El Misterio que sale al encuentro
Hay una verdad que se le escapa a la mirada distraída de la multitud, un secreto que no se aprende en las páginas de los libros ni en los pasillos del saber convencional.
El conocimiento del Misterio no nace del estudio, de
las páginas de los libros ni de los eruditos, sino que florece en la
experiencia viva y palpitante de quien se ha puesto en camino en busca de un
sentido profundo de la vida.
Y es precisamente en los senderos de arena y polvo de
este camino donde se producen encuentros insólitos con personas misteriosas,
con aquellos que, antes que nosotros, se han puesto en busca del Misterio y han
sido visitados por Él.
Porque una verdad importante que hay que compartir es
esta: solo quien se ha encontrado con el Misterio, quien lo ha visto y lo lleva
dentro de sí como una antorcha en la noche, puede convertirse en guía para
quienes emprenden el viaje, sedientos de sentido y de verdad plena.
Como peregrinos tras las huellas de lo invisible,
jóvenes y adultos se ponen en camino, dejando atrás las seguridades engañosas
de la vida cotidiana.
No son simples buscadores: son personas que han
decidido que la vida merece la pena ser vivida, partiendo del descubrimiento de
la interioridad de nuestra existencia, que exige silencio, dedicación,
meditación e interiorización.
Y, en este camino nuevo y extraordinario, el propio Misterio sale al encuentro, se entrega, se revela. No como un concepto, sino como una realidad extraordinaria, tangible, que transfigura a quien la acoge.
Si el caminante no encuentra el sentido del camino, es
el camino el que encuentra el sentido en el caminante, susurra el Misterio,
invitando a quien busca a dejarse encontrar.
La dinámica del encuentro con el Misterio va a
contracorriente del bullicio del mundo, donde todo se confunde entre
apariencia, superficialidad y adaptación a la multitud.
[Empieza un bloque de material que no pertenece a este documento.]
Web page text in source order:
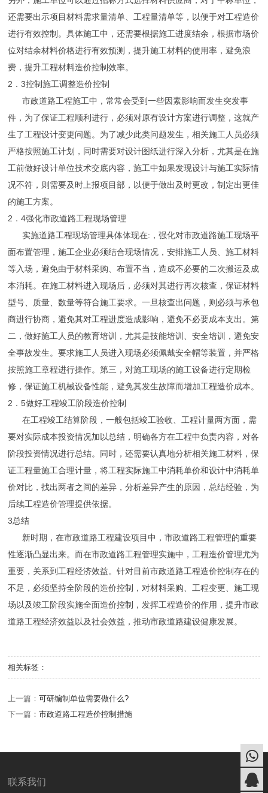
还需要出示项目材料需求量清单、工程量清单等，以便于对工程造价
进行有效控制。具体施工中，还需要根据施工进度结余，根据市场价
位对结余材料价格进行有效预测，提升施工材料的使用率，避免浪
费，提升工程材料造价控制效率。
2．3控制施工调整造价控制
市政道路工程施工中，常常会受到一些因素影响而发生突发事
件，为了保证工程顺利进行，必须对原有设计方案进行调整，这就产
生了工程设计变更问题。为了减少此类问题发生，相关施工人员必须
严格按照施工计划，同时需要对设计图纸进行深入分析，尤其是在施
工前做好设计单位技术交底内容，施工中如果发现设计与施工实际情
况不符，则需要及时上报项目部，以便于做出及时更改，制定出更佳
的施工方案。
2．4强化市政道路工程现场管理
实施道路工程现场管理具体体现在:，强化对市政道路施工现场平
面布置管理，施工企业必须结合现场情况，安排施工人员、施工材料
等入场，避免由于材料采购、布置不当，造成不必要的二次搬运及成
本消耗。在施工材料进入现场后，必须对其进行再次核查，保证材料
型号、质量、数量等符合施工要求。一旦核查出问题，则必须与承包
商进行协商，避免其对工程进度造成影响，避免不必要成本支出。第
二，做好施工人员的教育培训，尤其是技能培训、安全培训，避免安
全事故发生。要求施工人员进入现场必须佩戴安全帽等装置，并严格
按照施工章程进行操作。第三，对施工现场的施工设备进行定期检
修，保证施工机械设备性能，避免其发生故障而增加工程造价成本。
2．5做好工程竣工阶段造价控制
在工程竣工结算阶段，一般包括竣工验收、工程计量两方面，需
要对实际成本投资情况加以总结，明确各方在工程中负责内容，对各
阶段投资情况进行总结。同时，还需要认真地分析相关施工材料，保
证工程量施工合理计量，将工程实际施工中消耗单价和设计中消耗单
价对比，找出两者之间的差异，分析差异产生的原因，总结经验，为
后续工程造价管理提供依据。
3总结
新时期，在市政道路工程建设项目中，市政道路工程管理的重要
性逐渐凸显出来。而在市政道路工程管理实施中，工程造价管理尤为
重要，关系到工程经济效益。针对目前市政道路工程造价控制存在的
不足，必须坚持全阶段的造价控制，对材料采购、工程变更、施工现
场以及竣工阶段实施全面造价控制，发挥工程造价的作用，提升市政
道路工程经济效益以及社会效益，推动市政道路建设健康发展。
相关标签：
上一篇：可研编制单位需要做什么?
下一篇：市政道路工程造价控制措施
联系我们

Por el contrario, la experiencia del Misterio exige
silencio, profundidad, autenticidad: un camino interior que conduce a un ver
que va más allá del ver, a un sentir que va más allá del sentir, donde solo
quien está de viaje comprende de verdad.
Es una experiencia que arde como el fuego bajo las
cenizas y, precisamente por eso, no puede callarse, sino que debe darse a
conocer a quienes comparten la misma sed, a quienes se han embarcado en el
mismo camino de búsqueda interior, para escuchar la voz del Misterio que
susurra en nuestro interior y nos invita a seguirlo.
¡Silencio, pues, si queremos escuchar esta voz!
Así, cada encuentro con el Misterio es siempre
personal, irrepetible.
El Misterio se entrega, pero solo a quien está
dispuesto a acogerlo, a quien se deja envolver por su profundo silencio, al
peregrino que lleva tiempo en el camino de la búsqueda silenciosa del sentido.
Quien ha vivido esta experiencia sabe que no se puede
explicar, sino solo comunicar a quien está en el camino.
Y en este viaje, el caminante no busca la meta, sino
que deja que sea la meta la que lo busque a él.